From Command Line to Script

Stop typing the same commands over and over—save them as scripts instead.

Alt text

You’ve mastered loops. You can process dozens of files with a single command. But here’s the thing: every time you close your terminal, those beautiful loops disappear. What if you could save them? What if you could run them again tomorrow, or share them with a colleague, or build a library of your most useful commands?

That’s exactly what bash scripts do. They’re your loops and commands, saved in a file, ready to run whenever you need them.

Setting Up Our Workspace

Before we dive into scripting, let’s create a proper workspace with some practice files. We’ll build a project structure that mirrors real bioinformatics work.

First, create a new directory for this lesson and some dummy FASTQ files:

$ mkdir data
$ cd data

Now let’s create some mock FASTQ files to work with using the for loop that we learned in the previous lesson.

Remember first we will run the loop with echo to see if it is working fine as we want.

$ for sample in 01 02 03
> do
>    echo yeast_${sample}_R1.fastq yeast_${sample}_R2.fastq
> done

Now let’s change the echo with touch to generate the files, before you start writing the command again remeber to hit the up arrow key to get the previous command and just change echo with touch in there:

for sample in 01 02 03; do  touch yeast_${sample}_R1.fast1 yeast_${sample}_R2.fastq; done

Let’s verify what we created:

$ ls
yeast_01_R1.fastq
yeast_01_R2.fastq
yeast_02_R1.fastq
yeast_02_R2.fastq
yeast_03_R1.fastq
yeast_03_R2.fastq

Perfect!
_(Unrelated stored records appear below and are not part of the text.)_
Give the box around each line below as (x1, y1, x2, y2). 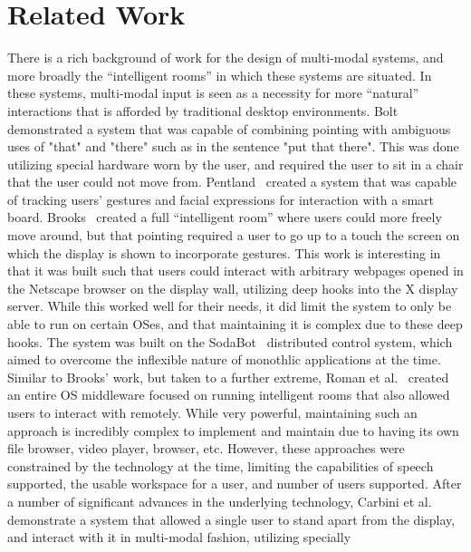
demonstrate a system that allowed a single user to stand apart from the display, (7, 509, 456, 528)
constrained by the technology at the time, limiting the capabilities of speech (7, 456, 434, 475)
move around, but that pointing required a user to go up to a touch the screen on (7, 226, 460, 245)
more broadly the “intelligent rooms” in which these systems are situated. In (7, 65, 432, 84)
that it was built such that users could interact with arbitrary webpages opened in (7, 261, 464, 280)
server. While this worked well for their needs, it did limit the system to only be (7, 296, 452, 315)
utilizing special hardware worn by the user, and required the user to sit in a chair (7, 154, 464, 173)
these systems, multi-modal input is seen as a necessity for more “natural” (7, 83, 419, 102)
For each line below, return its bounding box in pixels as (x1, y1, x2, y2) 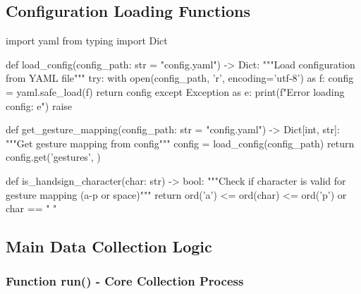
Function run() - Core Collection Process (6, 272, 244, 290)
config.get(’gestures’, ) (6, 149, 101, 164)
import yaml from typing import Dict (6, 33, 168, 48)
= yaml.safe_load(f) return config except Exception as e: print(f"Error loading (6, 84, 345, 99)
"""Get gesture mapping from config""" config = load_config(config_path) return (6, 135, 355, 150)
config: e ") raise (6, 98, 73, 113)
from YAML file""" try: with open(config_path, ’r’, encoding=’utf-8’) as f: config (6, 71, 354, 85)
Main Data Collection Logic (6, 235, 212, 257)
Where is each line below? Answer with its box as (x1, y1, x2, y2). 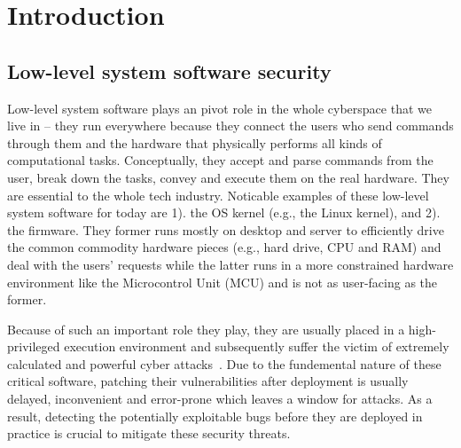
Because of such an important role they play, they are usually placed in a (7, 319, 405, 338)
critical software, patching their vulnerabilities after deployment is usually (7, 372, 409, 390)
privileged (7, 337, 60, 356)
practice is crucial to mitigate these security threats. (7, 424, 291, 443)
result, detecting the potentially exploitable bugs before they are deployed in (7, 406, 423, 425)
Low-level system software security (7, 57, 332, 84)
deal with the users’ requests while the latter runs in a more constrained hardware (7, 255, 454, 273)
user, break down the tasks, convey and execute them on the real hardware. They (7, 168, 449, 186)
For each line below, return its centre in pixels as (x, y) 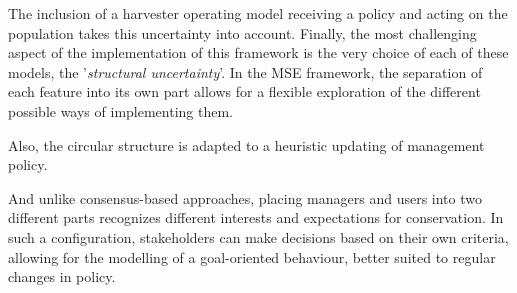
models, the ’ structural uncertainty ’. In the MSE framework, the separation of (245, 71)
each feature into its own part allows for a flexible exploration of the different (244, 91)
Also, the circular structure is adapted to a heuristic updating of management (246, 144)
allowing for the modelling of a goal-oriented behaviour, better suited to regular (252, 256)
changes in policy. (62, 276)
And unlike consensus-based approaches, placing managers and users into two (245, 197)
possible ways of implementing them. (120, 110)
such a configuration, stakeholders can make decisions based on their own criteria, (258, 236)
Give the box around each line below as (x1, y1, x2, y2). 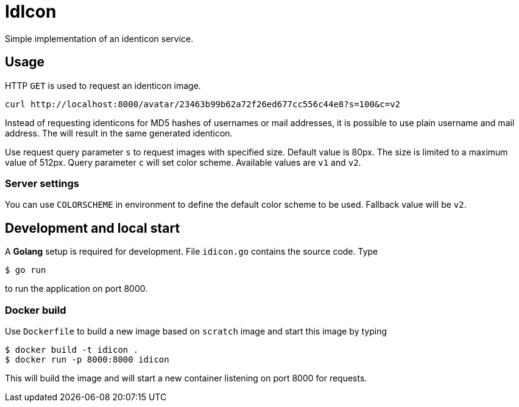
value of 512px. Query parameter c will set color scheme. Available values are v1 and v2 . (5, 157, 361, 168)
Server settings (5, 177, 80, 189)
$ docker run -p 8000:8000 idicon (5, 354, 169, 364)
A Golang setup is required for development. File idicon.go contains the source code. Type (5, 246, 378, 257)
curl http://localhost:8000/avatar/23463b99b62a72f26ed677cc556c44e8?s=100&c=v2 (5, 99, 401, 109)
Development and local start (5, 220, 180, 236)
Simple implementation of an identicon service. (5, 33, 194, 44)
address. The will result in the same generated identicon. (5, 127, 233, 138)
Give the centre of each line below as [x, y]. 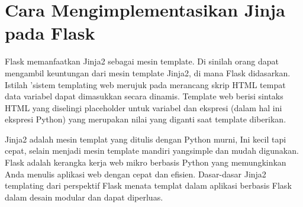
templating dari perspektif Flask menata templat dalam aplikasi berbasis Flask [148, 185]
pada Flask [50, 33]
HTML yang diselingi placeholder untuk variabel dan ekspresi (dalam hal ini [144, 107]
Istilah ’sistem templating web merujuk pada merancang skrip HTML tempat [145, 84]
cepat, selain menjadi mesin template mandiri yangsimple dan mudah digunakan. [152, 151]
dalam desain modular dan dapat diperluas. [84, 197]
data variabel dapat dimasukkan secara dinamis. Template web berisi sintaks [144, 96]
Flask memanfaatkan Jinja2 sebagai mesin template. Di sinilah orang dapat [142, 61]
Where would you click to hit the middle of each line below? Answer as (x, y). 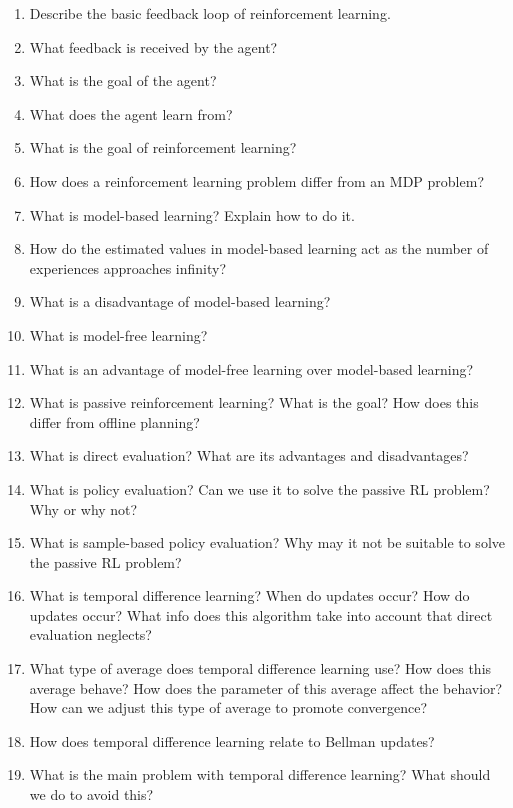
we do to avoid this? (91, 794)
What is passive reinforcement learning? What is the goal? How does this (254, 402)
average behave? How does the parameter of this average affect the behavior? (266, 687)
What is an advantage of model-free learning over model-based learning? (251, 368)
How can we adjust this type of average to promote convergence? (228, 707)
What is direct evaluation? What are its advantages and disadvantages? (249, 455)
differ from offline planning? (114, 421)
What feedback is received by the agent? (153, 46)
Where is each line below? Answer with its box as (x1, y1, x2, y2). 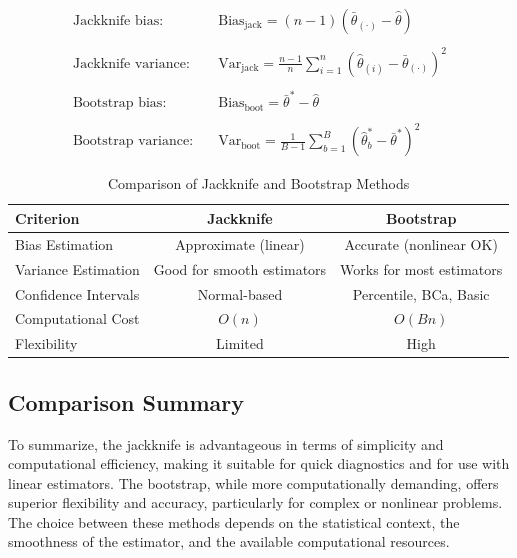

We have three yeast samples, each with paired-end reads (R1 and R2). This mimics a real RNA-seq or genomics dataset.

Your First Script: Saving a Loop

Remember that loop we built in the previous lesson? Let’s save it as a script. Using your favorite text editor (nano, vi, or even a graphical editor), create a new file called echo.sh:

$ vi echo.sh

Type the following into the file:

for file in *.fastq
do
	echo ${file}
done

Save and close the file (in vi: press Esc, then type :wq and press Enter).

Now comes the magic moment—executing your script:

$ bash echo.sh
yeast_01_R1.fastq
yeast_01_R2.fastq
yeast_02_R1.fastq
yeast_02_R2.fastq
yeast_03_R1.fastq
yeast_03_R2.fastq

Congratulations! You just ran your first bash script. That .sh extension tells both you and the computer that this is a bash script—an executable text file containing commands.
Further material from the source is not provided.